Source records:
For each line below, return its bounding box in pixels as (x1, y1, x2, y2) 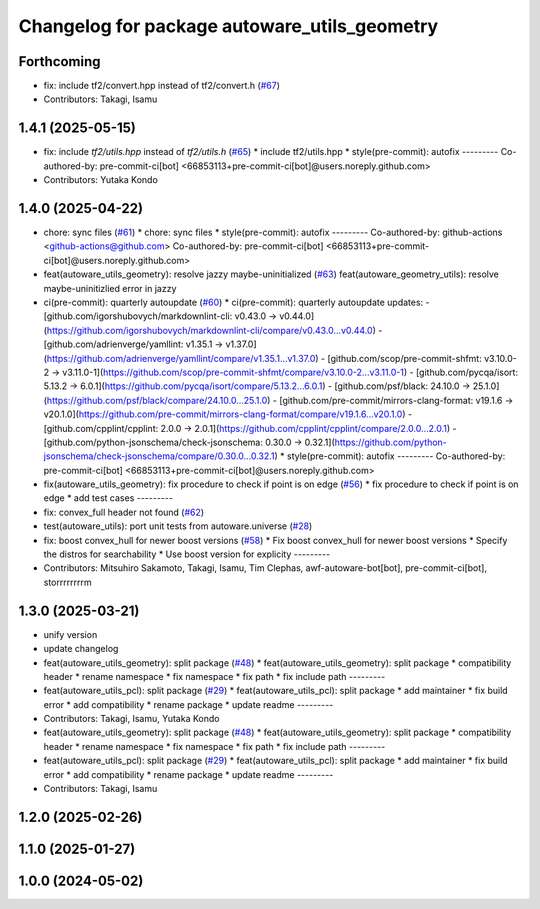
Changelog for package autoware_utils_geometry (18, 15, 439, 37)
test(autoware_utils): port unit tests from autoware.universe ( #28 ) (43, 520, 313, 532)
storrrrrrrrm (43, 576, 92, 588)
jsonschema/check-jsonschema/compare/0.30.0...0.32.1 (43, 450, 275, 462)
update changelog (43, 643, 119, 655)
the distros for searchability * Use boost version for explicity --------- (43, 548, 330, 560)
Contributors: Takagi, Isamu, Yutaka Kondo (43, 713, 220, 725)
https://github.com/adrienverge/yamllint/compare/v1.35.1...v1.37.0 (46, 352, 316, 364)
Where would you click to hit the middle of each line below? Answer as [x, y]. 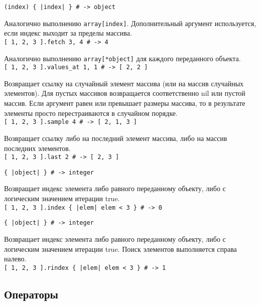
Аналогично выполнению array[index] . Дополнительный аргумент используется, [130, 23]
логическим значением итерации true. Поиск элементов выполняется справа [120, 249]
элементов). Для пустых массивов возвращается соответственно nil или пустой [125, 93]
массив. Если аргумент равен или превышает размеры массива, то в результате [125, 103]
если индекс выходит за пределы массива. [68, 33]
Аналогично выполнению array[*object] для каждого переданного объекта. [122, 58]
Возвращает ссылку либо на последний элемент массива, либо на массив [116, 138]
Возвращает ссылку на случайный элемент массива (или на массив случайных [124, 83]
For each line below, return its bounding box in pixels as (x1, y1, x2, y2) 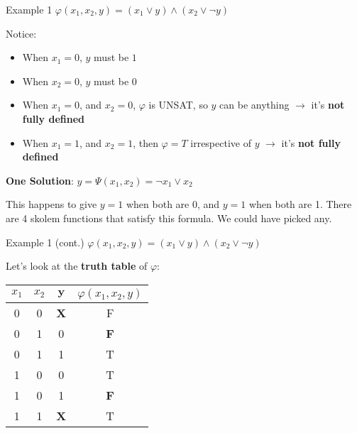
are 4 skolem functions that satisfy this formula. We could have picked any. (6, 210, 332, 225)
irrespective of (190, 135, 251, 150)
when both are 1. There (248, 197, 352, 212)
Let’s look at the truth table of (6, 258, 148, 273)
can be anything (219, 97, 290, 112)
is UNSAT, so (148, 97, 208, 112)
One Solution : (6, 172, 74, 187)
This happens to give (6, 197, 97, 212)
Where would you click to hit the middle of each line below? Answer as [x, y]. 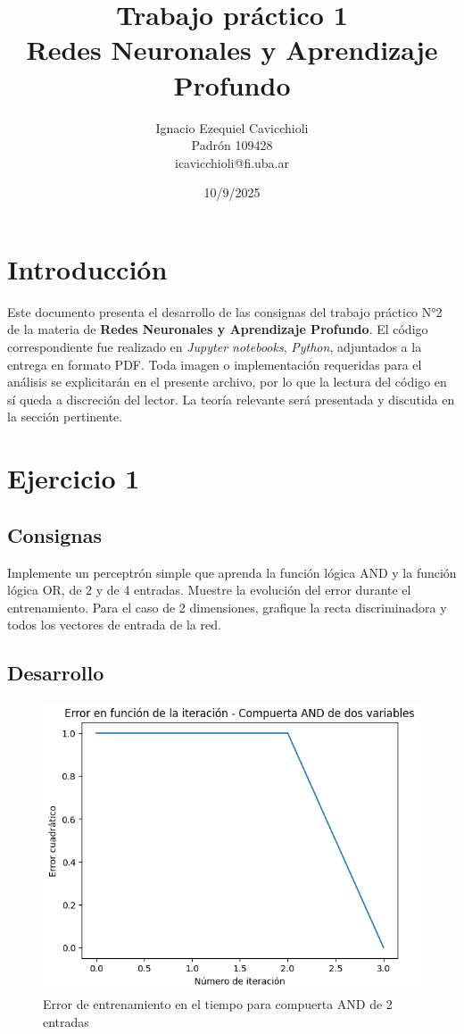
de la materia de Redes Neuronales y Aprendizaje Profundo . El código [218, 329]
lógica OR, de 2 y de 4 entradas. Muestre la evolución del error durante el [209, 590]
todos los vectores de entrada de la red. [114, 625]
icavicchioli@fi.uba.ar [232, 162]
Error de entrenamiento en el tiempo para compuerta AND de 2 [218, 1004]
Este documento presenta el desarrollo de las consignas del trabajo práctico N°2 [225, 311]
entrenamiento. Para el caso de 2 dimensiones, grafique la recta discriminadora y [227, 607]
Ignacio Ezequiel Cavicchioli [232, 127]
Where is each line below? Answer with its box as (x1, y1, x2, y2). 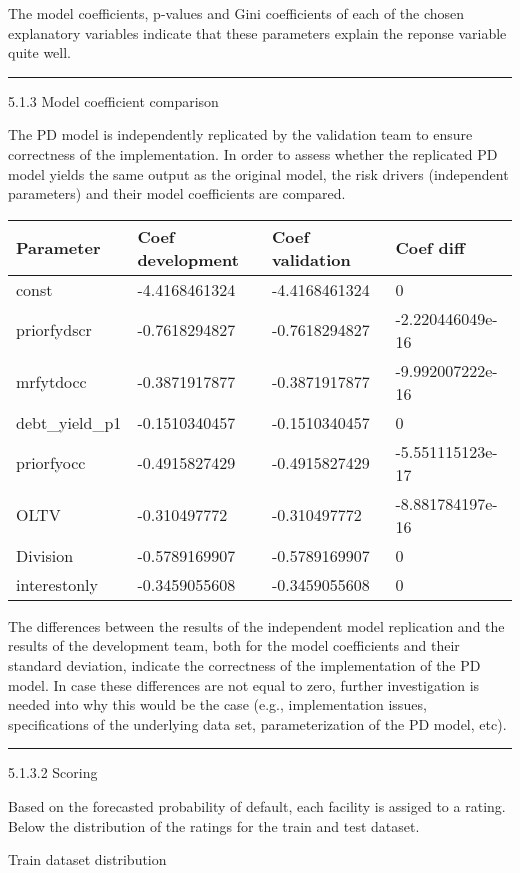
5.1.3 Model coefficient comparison (8, 90, 219, 111)
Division (16, 543, 74, 567)
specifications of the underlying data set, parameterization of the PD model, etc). (8, 713, 507, 734)
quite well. (8, 42, 71, 63)
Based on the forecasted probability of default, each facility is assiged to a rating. (8, 795, 506, 816)
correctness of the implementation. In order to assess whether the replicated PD (8, 143, 498, 164)
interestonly (16, 572, 98, 596)
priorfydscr (16, 318, 92, 342)
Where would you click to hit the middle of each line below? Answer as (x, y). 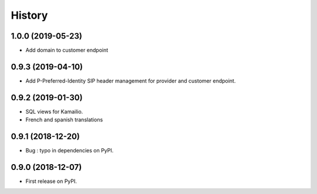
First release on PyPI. (51, 181)
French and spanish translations (64, 120)
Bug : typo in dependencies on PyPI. (70, 151)
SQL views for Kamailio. (54, 111)
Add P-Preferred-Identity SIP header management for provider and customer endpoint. (131, 81)
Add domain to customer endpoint (67, 50)
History (29, 15)
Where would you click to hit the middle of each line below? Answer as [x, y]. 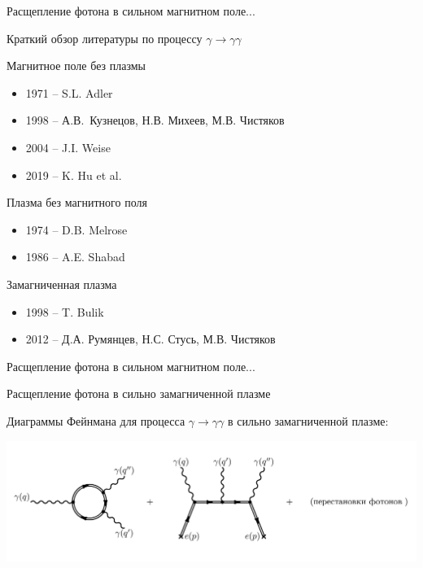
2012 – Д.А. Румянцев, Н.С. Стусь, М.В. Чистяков [150, 339]
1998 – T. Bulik [65, 311]
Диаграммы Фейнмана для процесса [96, 420]
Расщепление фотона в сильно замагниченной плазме [139, 393]
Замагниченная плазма [62, 284]
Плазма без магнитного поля [77, 202]
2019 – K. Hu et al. [74, 175]
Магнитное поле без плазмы [76, 66]
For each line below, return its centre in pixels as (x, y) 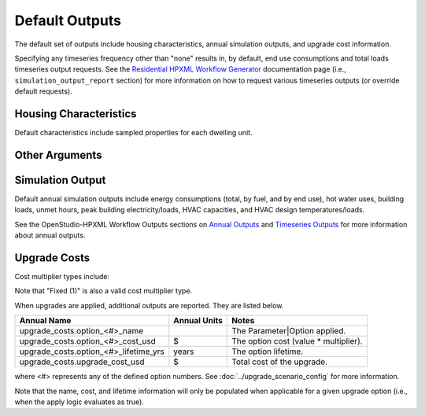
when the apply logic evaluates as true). (79, 402)
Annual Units (198, 321)
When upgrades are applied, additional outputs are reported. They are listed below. (149, 305)
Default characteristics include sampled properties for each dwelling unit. (133, 133)
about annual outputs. (50, 235)
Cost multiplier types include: (62, 277)
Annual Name (45, 321)
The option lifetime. (267, 352)
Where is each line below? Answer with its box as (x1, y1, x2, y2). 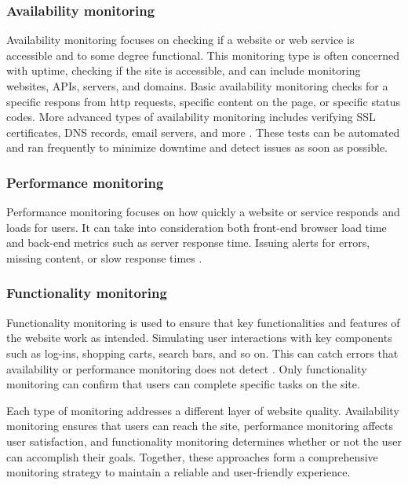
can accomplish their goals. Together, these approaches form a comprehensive (6, 448, 378, 465)
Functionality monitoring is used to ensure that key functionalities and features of (6, 314, 400, 330)
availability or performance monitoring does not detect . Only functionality (6, 360, 367, 377)
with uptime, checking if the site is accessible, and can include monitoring (6, 62, 361, 79)
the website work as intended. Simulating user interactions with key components (6, 329, 392, 346)
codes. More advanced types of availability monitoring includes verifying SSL (6, 108, 376, 125)
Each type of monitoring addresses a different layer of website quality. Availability (6, 402, 399, 418)
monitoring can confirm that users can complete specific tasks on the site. (6, 376, 360, 392)
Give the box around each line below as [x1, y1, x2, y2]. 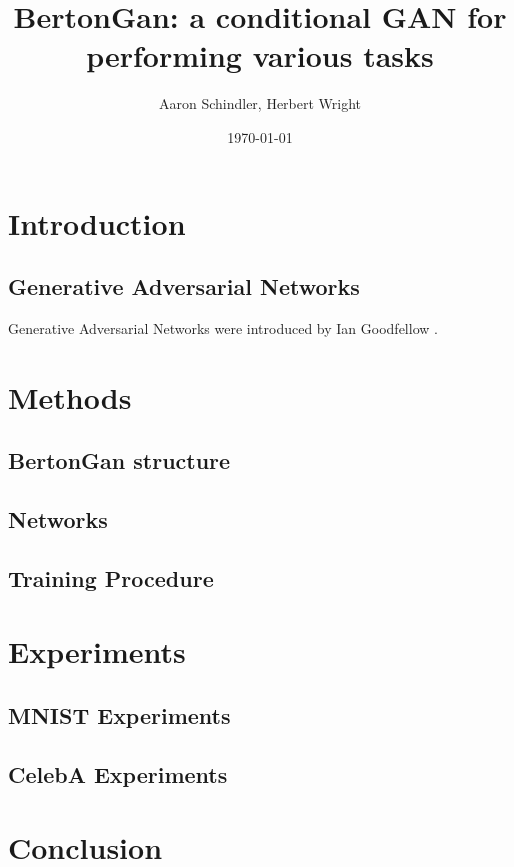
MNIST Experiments [8, 699, 231, 730]
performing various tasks [86, 35, 434, 76]
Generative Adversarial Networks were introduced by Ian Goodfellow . [8, 317, 438, 338]
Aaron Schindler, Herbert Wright [158, 93, 362, 114]
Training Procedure [8, 562, 214, 593]
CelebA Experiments [8, 758, 228, 789]
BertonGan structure [8, 445, 231, 476]
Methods [8, 376, 132, 417]
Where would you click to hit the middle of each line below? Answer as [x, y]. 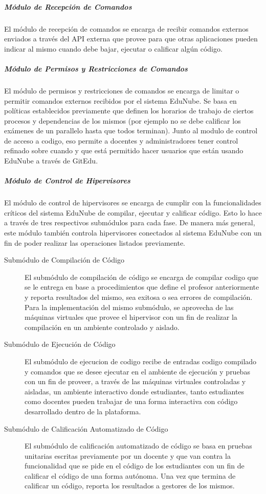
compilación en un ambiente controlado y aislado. [102, 327]
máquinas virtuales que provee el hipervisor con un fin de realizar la [131, 317]
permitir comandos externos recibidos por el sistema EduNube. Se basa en [120, 100]
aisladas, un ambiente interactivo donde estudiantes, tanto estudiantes [135, 391]
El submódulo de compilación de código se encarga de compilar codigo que [141, 277]
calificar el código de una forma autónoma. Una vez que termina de [130, 475]
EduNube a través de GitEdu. [51, 161]
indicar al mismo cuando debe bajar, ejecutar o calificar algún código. [113, 48]
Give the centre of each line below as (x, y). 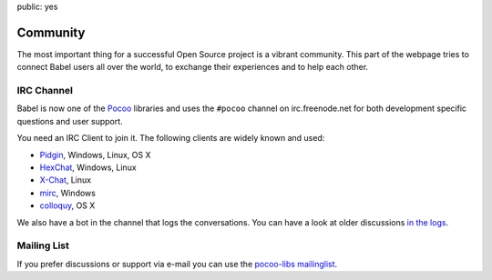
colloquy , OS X (67, 205)
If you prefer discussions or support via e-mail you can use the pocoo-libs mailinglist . (177, 264)
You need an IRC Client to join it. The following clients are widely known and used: (171, 138)
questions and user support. (70, 121)
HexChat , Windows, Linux (88, 167)
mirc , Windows (67, 193)
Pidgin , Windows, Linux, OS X (95, 155)
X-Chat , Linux (65, 180)
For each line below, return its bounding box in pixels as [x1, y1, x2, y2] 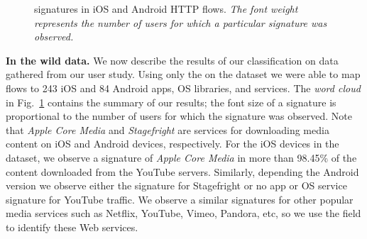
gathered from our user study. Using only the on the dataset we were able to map [6, 67, 361, 82]
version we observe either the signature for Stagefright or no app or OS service [6, 178, 347, 193]
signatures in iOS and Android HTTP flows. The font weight [34, 1, 298, 16]
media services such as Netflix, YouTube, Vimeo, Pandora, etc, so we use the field [6, 206, 361, 221]
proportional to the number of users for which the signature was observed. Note [6, 109, 352, 123]
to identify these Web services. [6, 219, 138, 234]
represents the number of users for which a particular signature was [34, 15, 327, 30]
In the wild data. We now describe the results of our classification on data [6, 52, 339, 67]
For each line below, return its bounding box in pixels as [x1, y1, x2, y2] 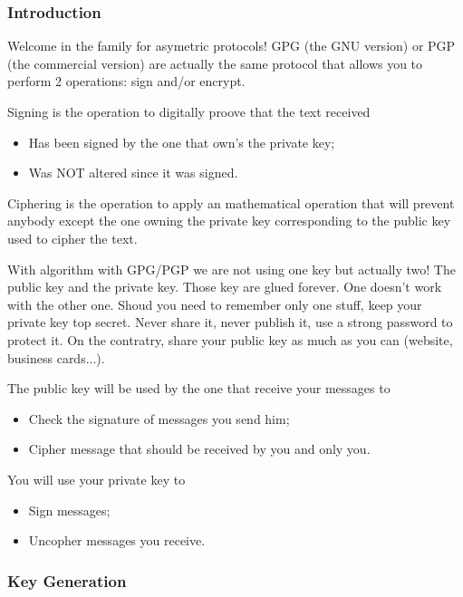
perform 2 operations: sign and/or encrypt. [7, 72, 246, 91]
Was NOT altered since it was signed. [28, 163, 238, 182]
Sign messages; [28, 500, 111, 519]
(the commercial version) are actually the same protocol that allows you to [7, 53, 423, 72]
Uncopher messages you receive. [28, 531, 206, 550]
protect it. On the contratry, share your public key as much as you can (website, [7, 330, 453, 349]
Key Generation [7, 569, 127, 592]
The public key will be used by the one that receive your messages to [7, 379, 391, 398]
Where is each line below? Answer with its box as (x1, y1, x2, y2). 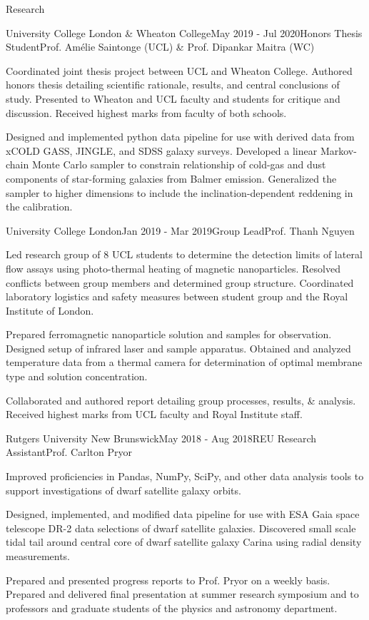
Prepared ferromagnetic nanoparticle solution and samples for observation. (6, 327, 332, 342)
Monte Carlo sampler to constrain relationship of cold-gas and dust (31, 157, 326, 172)
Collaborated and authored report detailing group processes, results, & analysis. (6, 392, 356, 407)
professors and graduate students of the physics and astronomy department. (6, 600, 338, 615)
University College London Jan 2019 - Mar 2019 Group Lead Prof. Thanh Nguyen (6, 223, 355, 238)
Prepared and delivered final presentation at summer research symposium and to (6, 586, 359, 601)
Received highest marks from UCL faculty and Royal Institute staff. (6, 407, 303, 422)
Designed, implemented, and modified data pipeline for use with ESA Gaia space (6, 507, 360, 522)
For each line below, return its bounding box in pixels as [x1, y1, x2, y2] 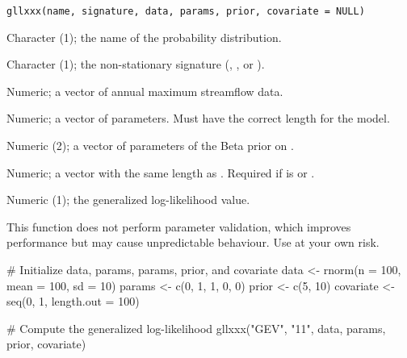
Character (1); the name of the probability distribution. [6, 28, 282, 45]
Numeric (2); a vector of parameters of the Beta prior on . [6, 137, 294, 154]
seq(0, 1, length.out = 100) [6, 293, 140, 310]
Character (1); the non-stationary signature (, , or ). [6, 56, 265, 73]
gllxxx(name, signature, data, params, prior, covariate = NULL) [6, 6, 365, 17]
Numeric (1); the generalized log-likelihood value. [6, 191, 250, 208]
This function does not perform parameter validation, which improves [6, 218, 351, 235]
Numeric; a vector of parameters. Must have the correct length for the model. [6, 110, 390, 127]
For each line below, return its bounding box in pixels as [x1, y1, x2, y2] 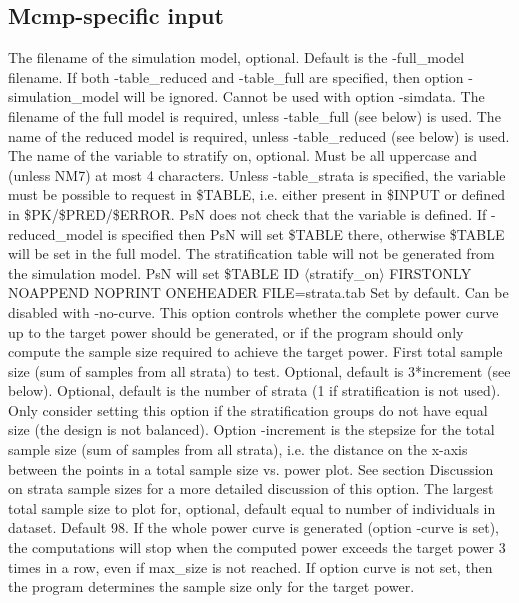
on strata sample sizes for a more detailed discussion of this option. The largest [8, 478, 494, 499]
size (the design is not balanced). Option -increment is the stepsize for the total [8, 419, 495, 440]
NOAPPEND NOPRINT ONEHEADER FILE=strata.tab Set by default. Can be [8, 282, 509, 303]
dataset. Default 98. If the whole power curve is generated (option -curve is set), [8, 517, 500, 538]
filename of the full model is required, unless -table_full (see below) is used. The [8, 105, 501, 126]
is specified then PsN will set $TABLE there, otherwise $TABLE [107, 223, 505, 244]
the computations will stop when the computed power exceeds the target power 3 [8, 537, 506, 558]
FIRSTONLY [389, 262, 472, 283]
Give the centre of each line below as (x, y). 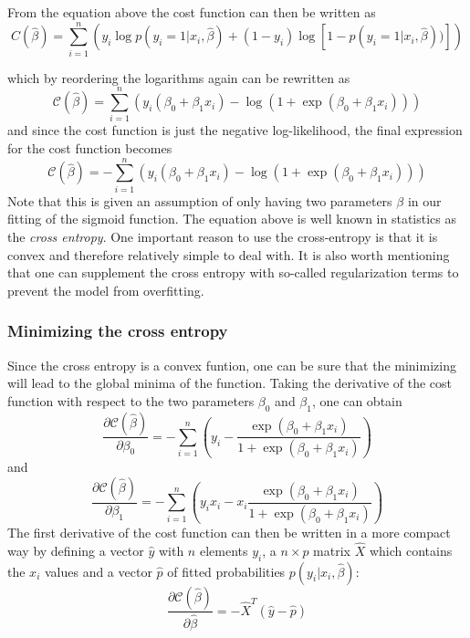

WORK ITEM: Copy the entries above exactly, but only the stretch from the line containing "2019 – K. Hu et al. [74, 175]" through the line containing "Generative Adversarial Networks". Keep both end lines; drop the pictures.

SOLUTION TO THE EXERCISE:
2019 – K. Hu et al. [74, 175]
Магнитное поле без плазмы [76, 66]
For each line below, return its centre in pixels as (x, y) 
when the apply logic evaluates as true). (79, 402)
Annual Units (198, 321)
When upgrades are applied, additional outputs are reported. They are listed below. (149, 305)
Default characteristics include sampled properties for each dwelling unit. (133, 133)
about annual outputs. (50, 235)
Cost multiplier types include: (62, 277)
Annual Name (45, 321)
The option lifetime. (267, 352)
Where is each line below? Answer with its box as (x1, y1, x2, y2). 
can accomplish their goals. Together, these approaches form a comprehensive (6, 448, 378, 465)
Functionality monitoring is used to ensure that key functionalities and features of (6, 314, 400, 330)
availability or performance monitoring does not detect . Only functionality (6, 360, 367, 377)
with uptime, checking if the site is accessible, and can include monitoring (6, 62, 361, 79)
the website work as intended. Simulating user interactions with key components (6, 329, 392, 346)
codes. More advanced types of availability monitoring includes verifying SSL (6, 108, 376, 125)
Each type of monitoring addresses a different layer of website quality. Availability (6, 402, 399, 418)
monitoring can confirm that users can complete specific tasks on the site. (6, 376, 360, 392)
Give the box around each line below as [x1, y1, x2, y2]. 
MNIST Experiments [8, 699, 231, 730]
performing various tasks [86, 35, 434, 76]
Generative Adversarial Networks were introduced by Ian Goodfellow . [8, 317, 438, 338]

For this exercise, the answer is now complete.